After getting into a chippy dance with a cherry picker, he blew a tire.

...that sounds so wrong.

Rita 00

if i remember correctly, a gordie howe hat trick is a goal, an assist and a fighting (or maybe just elbowing) penalty.

atb9

I have heard of a dipsy-doodle...and I think I've seen it in an instruction manual for an old hockey game too...I agree that it's probably not a current part of the hockey vernacular.

24 is the devil

judy

and I think the Harvard announcers just used that term....

Ack

What is it exactly?


dss28

According to that link:

 "Dipsy-doodle"–Skating and stickhandling skillfully around the ice.

dss28

Judy -- the same announcers who went for kibbles and Bitz?

Ack

"Dipsy-doodle" - vocab yet to be learned by those Cambridge goons?


atb9

I would even take it a step further...I always thought it as being a slalom move through two players (sort of a half figure eight but instead of completing the figure eight, continuing in a straight direction).  Not sure if that makes sense...

24 is the devil

Keith K \'93

I've definitely heard the term dipsy-doodle.

judy

I'm assuming that it's the same guys.
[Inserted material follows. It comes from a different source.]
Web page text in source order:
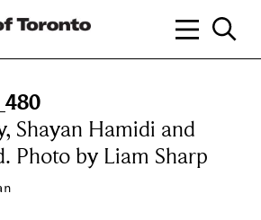
Shayan Hamidi and
Photo by Liam Sharp

I tuned in to listen more for the entertainment value than for the game...
Makes me value the quality of announcers we keep.

Although, these guys are much better than whoever those guys doing that Colgate game broadcast last year.

jason

I'm familiar with "dipsy-do". I remember my grandfather and now my father (particularly my grandfather, an avid hockey player in his youth, fwiw) using it on occasion. See: http://www.bartleby.com/61/24/D0242450.html

Jeff Hopkins \'82

I've heard dipsy-doodle, too.  It's just a fancy move that gets around the defense.

There's a few things on that list that I've never heard, but most are pretty common terms.